Vislumbres de um género em expansão

Primeira antologia de micro-ficção portuguesa
Organizadores: Rui Costa e André Sebastião
Prefácio: Henrique M. B. Fialho
Editora: Exodus
N.º de páginas: 144
ISBN: 978-989-8048-75-2
Ano de publicação: 2008
Até há pouco tempo vista como um género marginal, e talvez por isso quase invisível no plano mediático, a micronarrativa está a ganhar cada vez mais espaço e importância no panorama editorial português. Se na Internet já havia um vasto rol de praticantes da ficção muito curta, agrupados em torno de uma excelente revista online (Minguante) ou espalhados por blogues individuais, só em 2008 é que o fenómeno começou a chegar às livrarias. Ao mesmo tempo que era lançada esta Primeira antologia de micro-ficção portuguesa, a editora Angelus Novus criou uma colecção de micronarrativa (inaugurada com livros de Augusto Monterroso e Rui Manuel Amaral). Indicador do interesse crescente pelo género é o facto de neste momento a procura no Google pelo termo “micronarrativa”, em páginas de Portugal, chegar perto das 1600 referências. No seu prefácio à antologia, escrito em finais de Janeiro, Henrique Manuel Bento Fialho queixava-se de ter obtido, para a mesma pesquisa, “pouco mais de 500 resultados”…

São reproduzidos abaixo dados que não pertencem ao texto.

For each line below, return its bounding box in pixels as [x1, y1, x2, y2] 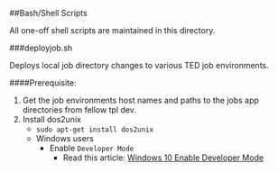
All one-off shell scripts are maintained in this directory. [9, 25, 216, 35]
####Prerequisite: [9, 77, 77, 88]
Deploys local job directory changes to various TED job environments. [9, 60, 269, 70]
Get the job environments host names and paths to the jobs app [22, 95, 260, 105]
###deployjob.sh [9, 42, 73, 53]
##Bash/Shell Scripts [9, 8, 88, 18]
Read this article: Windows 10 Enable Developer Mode [62, 152, 264, 163]
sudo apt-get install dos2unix [35, 125, 154, 134]
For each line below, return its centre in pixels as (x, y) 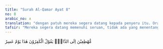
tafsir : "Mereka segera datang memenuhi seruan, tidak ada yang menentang (82, 28)
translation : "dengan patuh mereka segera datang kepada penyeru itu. (78, 23)
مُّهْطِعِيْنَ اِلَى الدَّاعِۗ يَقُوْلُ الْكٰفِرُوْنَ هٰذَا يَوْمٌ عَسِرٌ (48, 41)
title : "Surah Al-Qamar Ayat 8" (38, 9)
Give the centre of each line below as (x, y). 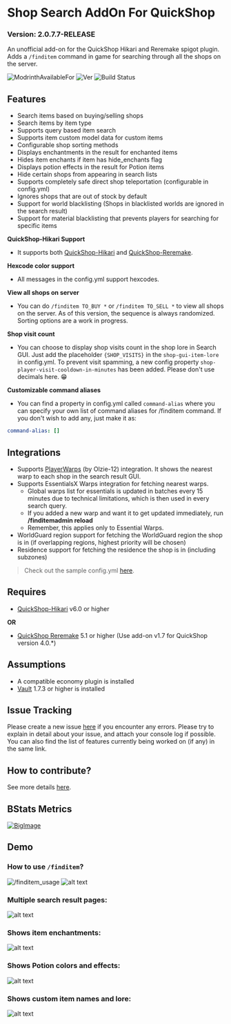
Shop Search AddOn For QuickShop (111, 13)
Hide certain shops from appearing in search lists (87, 175)
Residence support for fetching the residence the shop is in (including (116, 550)
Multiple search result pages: (57, 900)
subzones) (32, 557)
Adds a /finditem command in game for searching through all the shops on (114, 57)
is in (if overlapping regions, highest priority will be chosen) (101, 542)
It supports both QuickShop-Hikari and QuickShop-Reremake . (105, 253)
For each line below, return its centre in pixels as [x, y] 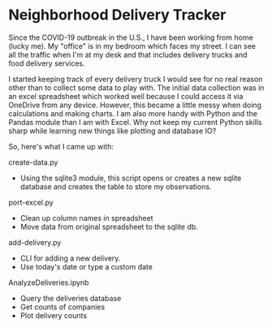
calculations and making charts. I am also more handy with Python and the [133, 113]
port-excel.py [31, 202]
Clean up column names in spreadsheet [86, 218]
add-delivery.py [35, 242]
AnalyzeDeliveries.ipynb [49, 283]
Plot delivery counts [54, 315]
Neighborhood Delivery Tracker [117, 15]
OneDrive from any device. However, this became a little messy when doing [135, 105]
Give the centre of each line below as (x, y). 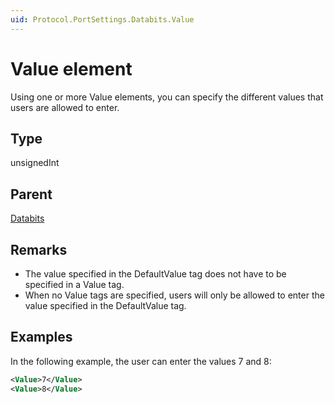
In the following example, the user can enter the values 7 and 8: (141, 361)
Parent (31, 194)
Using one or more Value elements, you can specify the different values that (167, 97)
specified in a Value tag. (74, 284)
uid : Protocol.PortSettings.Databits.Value (102, 19)
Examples (41, 337)
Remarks (39, 249)
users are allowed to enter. (65, 107)
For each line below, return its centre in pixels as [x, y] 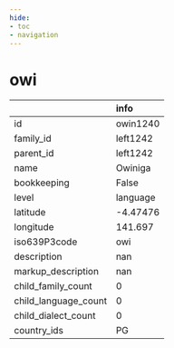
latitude [30, 213]
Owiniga [133, 168]
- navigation [34, 35]
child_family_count [53, 286]
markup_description [57, 272]
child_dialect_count [55, 316]
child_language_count [60, 301]
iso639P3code [46, 242]
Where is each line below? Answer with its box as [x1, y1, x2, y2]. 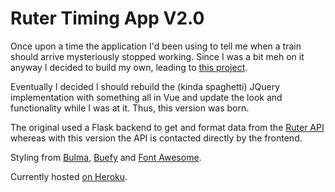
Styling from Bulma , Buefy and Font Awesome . [10, 151, 202, 163]
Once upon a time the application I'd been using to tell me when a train [10, 40, 302, 52]
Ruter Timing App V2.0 [10, 7, 205, 30]
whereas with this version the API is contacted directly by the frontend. [10, 132, 303, 144]
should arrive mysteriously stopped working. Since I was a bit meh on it [10, 50, 305, 62]
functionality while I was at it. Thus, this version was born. [10, 102, 250, 114]
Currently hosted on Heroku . [10, 170, 128, 182]
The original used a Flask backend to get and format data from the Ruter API [10, 121, 325, 133]
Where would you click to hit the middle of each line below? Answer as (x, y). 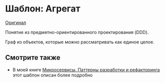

Embora não se furte às complexas questões classificativas (por exemplo, a fronteira entre «nanoconto» e «miniconto»; ou as várias terminologias em língua inglesa, de flash fiction a short short story), Fialho estabelece no seu “esboço” de ensaio uma genealogia do género, tanto global – dos enigmas maias a Confúcio, Omar Khayyam, Baudelaire, Machado de Assis, Ramón Gómez de la Serna ou Raymond Carver – como especificamente portuguesa (de Mário-Henrique Leiria a Gonçalo M. Tavares, passando por Luís Pignatelli ou Ana Hatherly). Além da “confusão que instala entre poesia e prosa”, destaca-se na escrita sintética a capacidade de “anulação das fronteiras” entre as várias formas de expressão literária.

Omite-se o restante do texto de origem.